So. It’s been real cold here in the Midwest. Real cold. Meaning, naturally, that all I can think about is The Long Winter by Laura Ingalls Wilder, which tells the story of how Rose’s mother endured eight months of blizzards. The family had to grind wheat into lumpy bread so they didn’t starve to death and braid hay to burn so they didn’t freeze to death.
I own a coffee grinder like the one the Ingalls used to grind wheat that I bought at an antique store. It’s purely decorative.
I don’t blame Laura for moving to Missouri.
I’m in Ohio, which isn’t the Dakota Territory and I have a real house with walls, but said house is old and drafty. I’ve been wearing my parka indoors and still got a $183 gas bill.
January entertainment has included watching my cat watch the bird feeder and beating my carpets clean in the snow because the internet told me to.
I Googled “The Pioneer Woman Rug Beating” which sent me to a link to Walmart so I could buy “The Pioneer Woman Floral Howdy Typography Arctic White Cotton Oval 1 Piece Bath Rug, 20" x 32."
It really says “Howdy” on it.
Here’s my Marlboro Man helping me beat rugs. He’s not the flannel shirt, straw chewin’ type, but an Austrian philosopher, so let’s call him Übermensch. I don’t even have to cook my Übermensch Cowboy Brats for dinner or Cowboy Kraut for lunch or Cowboy Muesli for breakfast or give him a shovel to eat them with.
True Story: When I asked him to throw the rug over the rail, he threw the rug over the rail tossing it up and over so it landed in my yard. I’ve never had a man listen so hard to me before. Übermensch.
My rugs were dirty again in two days. But I guess they are free of bacteria now?
Less fun than rug beating has been frozen pipes. I bet Ree Drummond doesn’t haul buckets of water to fill her toilet tank.
No running water helps you understand why people used to bathe once a week real quick. Übermensch and I do not live together, which comes in handy when I need to shower and refill my buckets, because I never got around to digging a well last summer.
I know, I know, I could melt snow but now there’s dirt crumbs from the carpet and birdseed all over it.
Even less fun than frozen pipes is burst pipes after the frozen pipes melt.
Welcome to my latest episode of This Old %O#$(*$U#(@!?!?! House. Although, it was courteous of the house to pour water into the garage drain.

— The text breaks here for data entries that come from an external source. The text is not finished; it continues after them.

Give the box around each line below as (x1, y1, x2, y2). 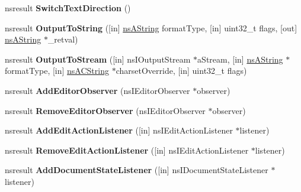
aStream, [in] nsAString (197, 53, 283, 65)
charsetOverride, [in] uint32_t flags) (116, 64, 247, 77)
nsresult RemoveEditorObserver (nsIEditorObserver (5, 104, 206, 116)
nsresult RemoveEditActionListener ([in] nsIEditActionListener (5, 144, 249, 156)
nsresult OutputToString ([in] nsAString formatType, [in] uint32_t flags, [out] (5, 21, 297, 34)
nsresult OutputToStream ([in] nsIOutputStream (5, 53, 191, 65)
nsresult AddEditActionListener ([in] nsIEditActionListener (5, 124, 233, 136)
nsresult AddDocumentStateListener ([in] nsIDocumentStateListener (5, 164, 268, 176)
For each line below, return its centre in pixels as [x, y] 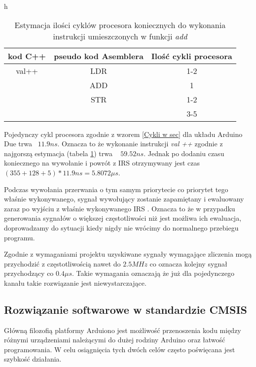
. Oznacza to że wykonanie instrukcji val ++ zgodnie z [140, 144]
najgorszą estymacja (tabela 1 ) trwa [58, 153]
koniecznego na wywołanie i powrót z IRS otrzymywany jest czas [102, 163]
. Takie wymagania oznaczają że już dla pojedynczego [153, 273]
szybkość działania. [33, 359]
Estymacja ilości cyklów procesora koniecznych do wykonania [120, 25]
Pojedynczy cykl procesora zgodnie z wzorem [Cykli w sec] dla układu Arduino [123, 134]
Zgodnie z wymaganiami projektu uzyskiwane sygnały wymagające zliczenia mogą [128, 254]
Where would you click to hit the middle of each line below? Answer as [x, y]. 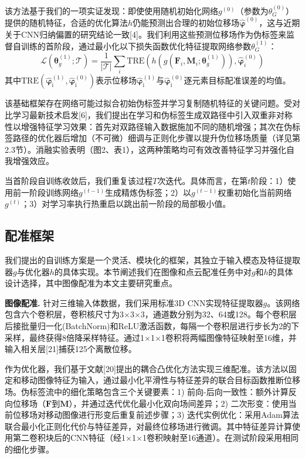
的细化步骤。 [29, 449]
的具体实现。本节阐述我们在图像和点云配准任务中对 [153, 271]
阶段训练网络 [54, 192]
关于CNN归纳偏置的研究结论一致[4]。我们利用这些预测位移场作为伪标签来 [145, 34]
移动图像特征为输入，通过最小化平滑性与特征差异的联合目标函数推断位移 [160, 380]
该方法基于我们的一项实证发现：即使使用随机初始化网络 [111, 10]
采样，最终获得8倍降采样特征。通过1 [74, 337]
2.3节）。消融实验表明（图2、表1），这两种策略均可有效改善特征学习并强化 [145, 149]
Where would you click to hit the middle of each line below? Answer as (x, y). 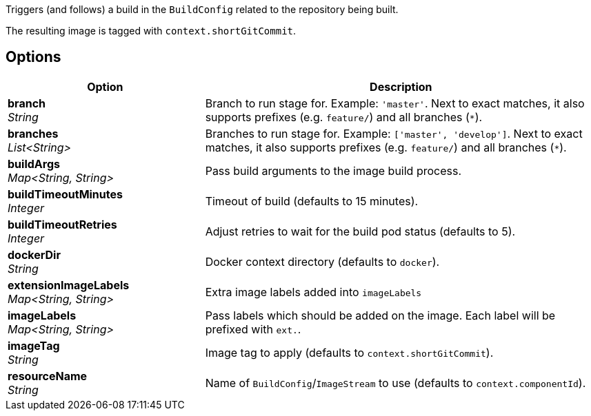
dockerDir (34, 254)
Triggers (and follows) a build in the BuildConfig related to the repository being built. (202, 9)
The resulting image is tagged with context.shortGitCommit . (151, 31)
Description (401, 86)
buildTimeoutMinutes (65, 194)
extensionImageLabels (69, 285)
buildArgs (34, 164)
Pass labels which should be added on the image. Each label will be (380, 315)
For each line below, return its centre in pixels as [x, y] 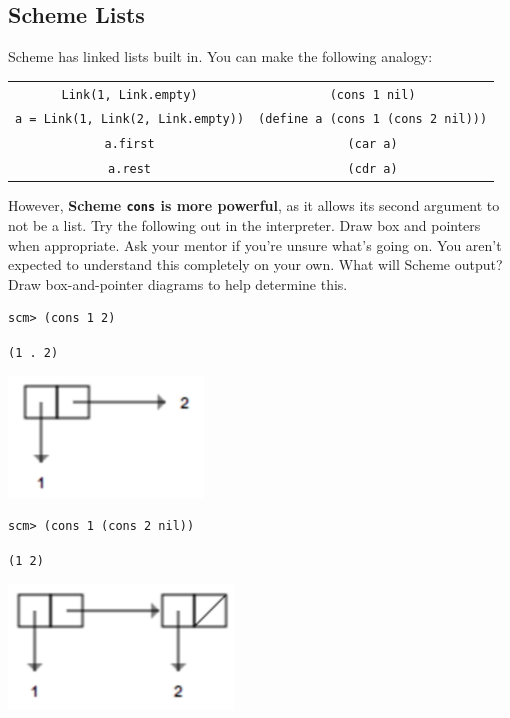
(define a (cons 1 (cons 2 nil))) [373, 119]
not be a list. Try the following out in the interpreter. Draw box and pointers [244, 225]
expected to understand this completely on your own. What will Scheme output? [255, 264]
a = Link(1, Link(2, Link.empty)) [130, 119]
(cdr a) [372, 169]
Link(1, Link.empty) [129, 94]
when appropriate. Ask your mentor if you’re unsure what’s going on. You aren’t [255, 244]
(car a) [372, 144]
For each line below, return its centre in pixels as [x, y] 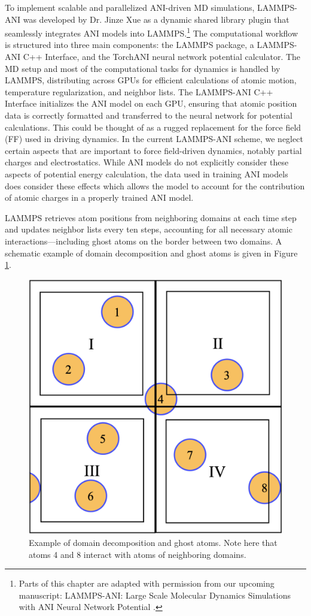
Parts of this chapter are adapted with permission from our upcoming [147, 583]
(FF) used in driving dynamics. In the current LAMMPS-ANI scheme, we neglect [154, 139]
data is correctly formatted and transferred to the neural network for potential [149, 115]
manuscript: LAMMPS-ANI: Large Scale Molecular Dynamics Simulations [155, 595]
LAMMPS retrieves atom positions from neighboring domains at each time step [151, 217]
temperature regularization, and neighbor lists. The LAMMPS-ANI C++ [139, 91]
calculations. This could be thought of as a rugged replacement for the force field [153, 127]
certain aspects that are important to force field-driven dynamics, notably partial [153, 150]
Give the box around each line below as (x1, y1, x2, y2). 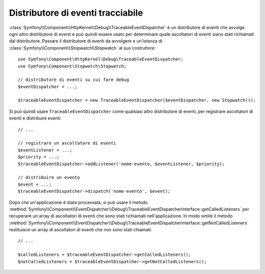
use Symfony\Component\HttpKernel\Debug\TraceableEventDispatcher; (18, 56, 184, 62)
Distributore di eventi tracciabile (9, 7, 143, 18)
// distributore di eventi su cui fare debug (18, 77, 130, 83)
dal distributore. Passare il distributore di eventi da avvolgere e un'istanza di (9, 38, 162, 44)
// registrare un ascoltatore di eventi (18, 140, 116, 146)
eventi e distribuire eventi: (9, 115, 61, 121)
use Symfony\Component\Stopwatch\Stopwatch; (18, 63, 127, 69)
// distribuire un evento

And I got to feel all brawny running to the hardware store to buy one “Water Main Shut Off Valve” (vocab word of the week). My house doesn’t have a normal water shut-off valve, so I had to find one of those special T-shaped things that looks like an elephant IUD.
I could see Rose hauling water into infinity from the local river to avoid paying a city utility, but I will appreciate running water when I get it back.
I’m also grateful for pizza. If I could time travel, I’d bring a stack of pizzas to the Ingalls family, winter of 1880. Can you imagine the cheese description Laura and Rose would have written?
What I’ve been not enjoying this week:
Water
Hot water
*BREAKING NEWS—
Plumber arrived and here’s the culprit:
:
Yikes. I believe your house is a few decades older than mine, but since we're literally only the second family to own ours, it's safe to say that the plumbing (& electrical!) in mine are nearly all original to the immediate post-WW2 era and we've had a couple of plumbing, ahem, panics in the thick of the grieving process these last 2 years. It's astonishing how quickly life is upended when this $h!/ happens. I'm so sorry. Fingers crossed we can both stay a few steps ahead of catastrophe with our houses!!
PS: We need to challenge some of our friends to *write* that pizza description in the style of LIW/RWL.
Oh nooooooo, Kelly!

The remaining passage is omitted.